Возможно, вы скажете мне, что во втором случае жертвоприношение вернулось к самому себе и что оно полностью трансформировалось из переходной формы в возвратную или из объектной в субъектную. Но я отвечу, что это неправда: я бы сказал, что пропасть между поведением этих двух женщин на самом деле не измеряется простой операцией перевертывания. Она совершенно непонятна.
Конечно, я не отрицаю, что если говорить о жертвоприношении применительно к истинной матери, то новейшая религиозная этика даже не пытается увидеть некую отчетливую реальность. Истинная мать - единственная, кто имеет права на ребенка и готова ими пожертвовать. Можно даже сказать, что она предлагает в жертву самое себя, даже не подозревая последующего развития событий.
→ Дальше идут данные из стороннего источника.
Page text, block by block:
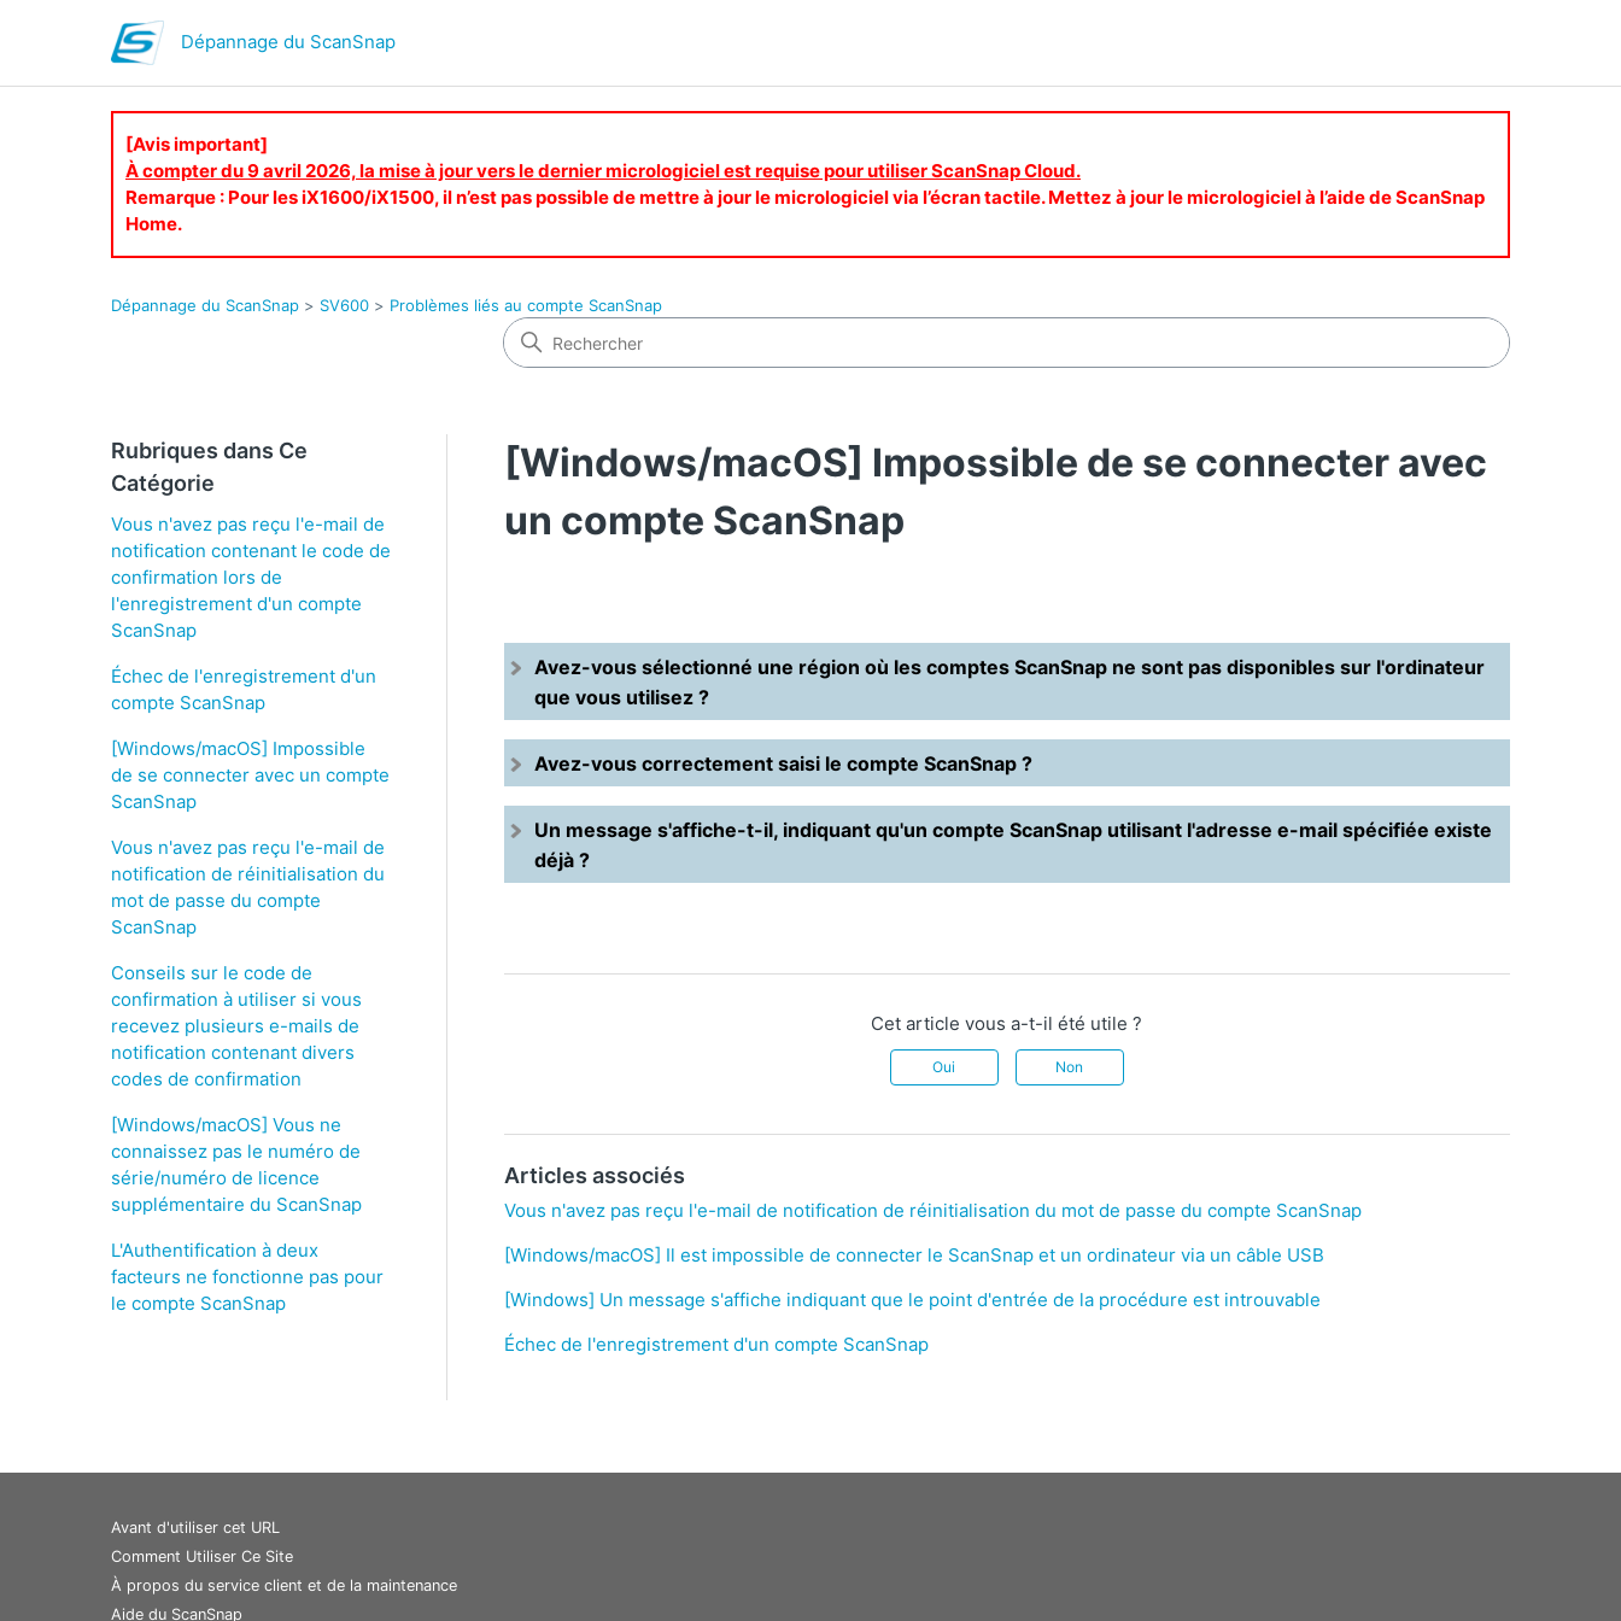
Dépannage du ScanSnap
[Avis important]
À compter du 9 avril 2026, la mise à jour vers le dernier micrologiciel est requise pour utiliser ScanSnap Cloud.
Remarque : Pour les iX1600/iX1500, il n’est pas possible de mettre à jour le micrologiciel via l’écran tactile. Mettez à jour le micrologiciel à l’aide de ScanSnap
Home.
Dépannage du ScanSnap SV600 Problèmes liés au compte ScanSnap
Rubriques dans Ce
Catégorie
Vous n'avez pas reçu l'e-mail de
notification contenant le code de
confirmation lors de
l'enregistrement d'un compte
ScanSnap
Échec de l'enregistrement d'un
compte ScanSnap
[Windows/macOS] Impossible
de se connecter avec un compte
ScanSnap
Vous n'avez pas reçu l'e-mail de
notification de réinitialisation du
mot de passe du compte
ScanSnap
Conseils sur le code de
confirmation à utiliser si vous
recevez plusieurs e-mails de
notification contenant divers
codes de confirmation
[Windows/macOS] Vous ne
connaissez pas le numéro de
série/numéro de licence
supplémentaire du ScanSnap
L'Authentification à deux
facteurs ne fonctionne pas pour
le compte ScanSnap
[Windows/macOS] Impossible de se connecter avec
un compte ScanSnap
Avez-vous sélectionné une région où les comptes ScanSnap ne sont pas disponibles sur l'ordinateur
que vous utilisez ?
Avez-vous correctement saisi le compte ScanSnap ?
Un message s'affiche-t-il, indiquant qu'un compte ScanSnap utilisant l'adresse e-mail spécifiée existe
déjà ?
Cet article vous a-t-il été utile ?
Oui Non
Articles associés
Vous n'avez pas reçu l'e-mail de notification de réinitialisation du mot de passe du compte ScanSnap
[Windows/macOS] Il est impossible de connecter le ScanSnap et un ordinateur via un câble USB
[Windows] Un message s'affiche indiquant que le point d'entrée de la procédure est introuvable
Échec de l'enregistrement d'un compte ScanSnap
Avant d'utiliser cet URL
Comment Utiliser Ce Site
À propos du service client et de la maintenance
Aide du ScanSnap
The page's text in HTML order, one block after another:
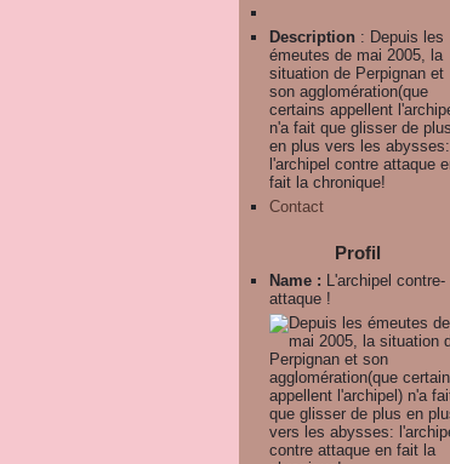
Description : Depuis les
émeutes de mai 2005, la
situation de Perpignan et
son agglomération(que
certains appellent
n'a fait que glisser de plus
en plus vers les abysses:
l'archipel contre attaque
fait la chronique!
Contact
Profil
Name : L'archipel contre-
attaque !
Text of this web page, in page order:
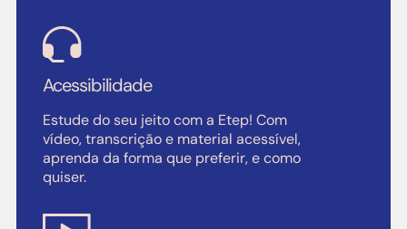
Acessibilidade
Estude do seu jeito com a Etep! Com
vídeo, transcrição e material acessível,
aprenda da forma que preferir, e como
quiser.
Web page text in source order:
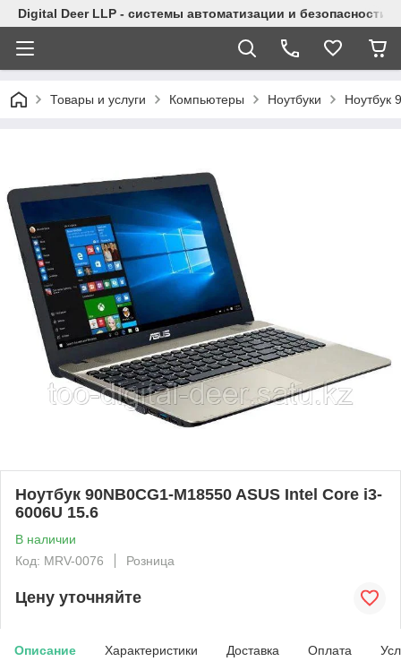
Digital Deer LLP - системы автоматизации и безопасности
Товары и услуги Компьютеры Ноутбуки Ноутбук
Ноутбук 90NB0CG1-M18550 ASUS Intel Core i3-
6006U 15.6
В наличии
Код: MRV-0076
Розница
Цену уточняйте
Описание Характеристики Доставка Оплата

Она не может быть уверена, что внезапное решение отказаться от ребенка не будет истолковано против нее, как неспособность придерживаться и дальше своей дерзкой лжи в величественном присутствии царя. Она и не подозревает, что монарху может быть свойственна «божественная премудрость». Следовательно, она предлагает свою собственную жизнь.
Я очень хорошо понимаю, почему экзегеты предпочитают использовать здесь язык жертвоприношения. И все же я думаю, что этот язык упускает из виду существенный факт и смешивает то, что нужно, наоборот, разделять. Она не только умаляет различие в поведении этих двух женщин, но в случае второй она выводит на первый план то, что в действительности вторично, а именно акт отречения и тот риск, которому подвергает себя истинная мать. Жертвенное толкование оставляет на втором плане то, что для нее всего важнее, то есть жизнь ребенка.
В жертвенном толковании акцент всегда ставится на отречении и на смерти, а также на обособленной субъективности, то есть свойствах, присущих матери мертвого ребенка и ее миметическому желанию, которое в конечном счете совершенно соответствует тому, что Фрейд назвал «инстинктом смерти».
Язык жертвоприношения показывает лишь характер второй женщины, которая вовсе не стремится к страданию и смерти и не подвержена субъективности, одновременно миметической и солипсистской (эти две черты всегда сочетаются), а положительно обращена к ближнему и к жизни. Жертвенный дискурс неспособен на языке этого текста оценить жизнь и живое, поскольку ребенок, о котором спорят обе женщины, всегда описывается в нем как живой ребенок.